Monday, December 13, 2010

I haven't gone anywhere but crazy my friends:)

I have been terribly lax about keeping this blog up, and that was not the intention! Life just seems to be plugging along and before I know it, it has been forever and a day since I have blogged. But enough dwelling and lets move on already!
Lets do this in a run on sentence, just for shits and giggles, shall we?
My how much has changed, Mia turned 3 (but she is STILL so friggen tiny, but growing and that is all that matters), we moved, Ashlynn turned 11 and started 6th grade at a new school, AJ turned 5, I took a class, I got an amazing job with a great Doctor, we were forced to get rid of dear old Rocky (one of our dogs), Ashlynn made district chior and performed at my old high school for the concert, ummmm, I think that about covers it! The end?

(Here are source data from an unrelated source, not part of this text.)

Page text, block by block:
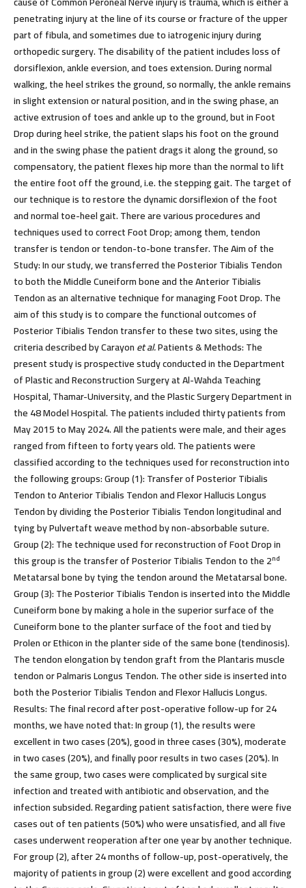
penetrating injury at the line of its course or fracture of the upper
part of fibula, and sometimes due to iatrogenic injury during
orthopedic surgery. The disability of the patient includes loss of
dorsiflexion, ankle eversion, and toes extension. During normal
walking, the heel strikes the ground, so normally, the ankle remains
in slight extension or natural position, and in the swing phase, an
active extrusion of toes and ankle up to the ground, but in Foot
Drop during heel strike, the patient slaps his foot on the ground
and in the swing phase the patient drags it along the ground, so
compensatory, the patient flexes hip more than the normal to lift
the entire foot off the ground, i.e. the stepping gait. The target of
our technique is to restore the dynamic dorsiflexion of the foot
and normal toe-heel gait. There are various procedures and
techniques used to correct Foot Drop; among them, tendon
transfer is tendon or tendon-to-bone transfer.The Aim of the
Study:In our study, we transferred the Posterior Tibialis Tendon
to both the Middle Cuneiform bone and the Anterior Tibialis
Tendon as an alternative technique for managing Foot Drop. The
aim of this study is to compare the functional outcomes of
Posterior Tibialis Tendon transfer to these two sites, using the
criteria described by Carayonet al.Patients & Methods:The
present study is prospective study conducted in the Department
of Plastic and Reconstruction Surgery at Al-Wahda Teaching
Hospital, Thamar-University, and the Plastic Surgery Department in
the 48 Model Hospital. The patients included thirty patients from
May 2015 to May 2024. All the patients were male, and their ages
ranged from fifteen to forty years old. The patients were
classified according to the techniques used for reconstruction into
the following groups: Group (1): Transfer of Posterior Tibialis
Tendon to Anterior Tibialis Tendon and Flexor Hallucis Longus
Tendon by dividing the Posterior Tibialis Tendon longitudinal and
tying by Pulvertaft weave method by non-absorbable suture.
Group (2): The technique used for reconstruction of Foot Drop in
this group is the transfer of Posterior Tibialis Tendon to the 2nd
Metatarsal bone by tying the tendon around the Metatarsal bone.
Group (3): The Posterior Tibialis Tendon is inserted into the Middle
Cuneiform bone by making a hole in the superior surface of the
Cuneiform bone to the planter surface of the foot and tied by
Prolen or Ethicon in the planter side of the same bone (tendinosis).
The tendon elongation by tendon graft from the Plantaris muscle
tendon or Palmaris Longus Tendon. The other side is inserted into
both the Posterior Tibialis Tendon and Flexor Hallucis Longus.
Results:The final record after post-operative follow-up for 24
months, we have noted that: In group (1), the results were
excellent in two cases (20%), good in three cases (30%), moderate
in two cases (20%), and finally poor results in two cases (20%). In
the same group, two cases were complicated by surgical site
infection and treated with antibiotic and observation, and the
infection subsided. Regarding patient satisfaction, there were five
cases out of ten patients (50%) who were unsatisfied, and all five
cases underwent reoperation after one year by another technique.
For group (2), after 24 months of follow-up, post-operatively, the
majority of patients in group (2) were excellent and good according

It doesn't really sound like that much when I put in down here, but trust me things have been busy busy busy!
The main thing consuming all of my time, energy and sanity these past few months has been the terrible class I have to take. If you know me, you know the one. The one that I cannot seem to conquer, but of course that doesn't make me give up! But tonight? I feel a bit defeated. I had my final tonight, and I knew that I had to really kill it because this has been a struggle. Strange for me really, because school has never been difficult for me. High school was pretty much a cake walk, damn if I had really pushed myself I can only wonder... College, well that really wasn't so difficult either, it took me forever to get the degree, but that is just because I couldn't dedicate myself to school alone, working full time throughout and starting a family. I don't regret that at all, but that one of the reason's I took so long to finish, the other being that I changed my mind so many times about "what I wanted to be" when I grew up. But this one class? Well let me just tell you it has really been a struggle. I don't know how I did, and I admit I am scared because failure is not acceptable to me and is certainly not an option. The mere fact that I did get one test back this semester that had a 50% on it made me almost die. I'm an "A", even "B" student. By no means is anything below that acceptable and here I sit, praying for a "C" now. Then, just for icing on the cake, I find out that the rush to take this class (it is a 2 semester class) so that I can apply and get into dental school? Well, it sorta feels like it was all for nothing because I cannot even get into the second semester at this point because it is full as is the wait list. So it almost doesn't matter how I did. If I passed, awesome, but then I have to wait until NEXT January to take the second semester, and will I really remember all of this stuff by then? If I didn't pass, well what a fucking waste!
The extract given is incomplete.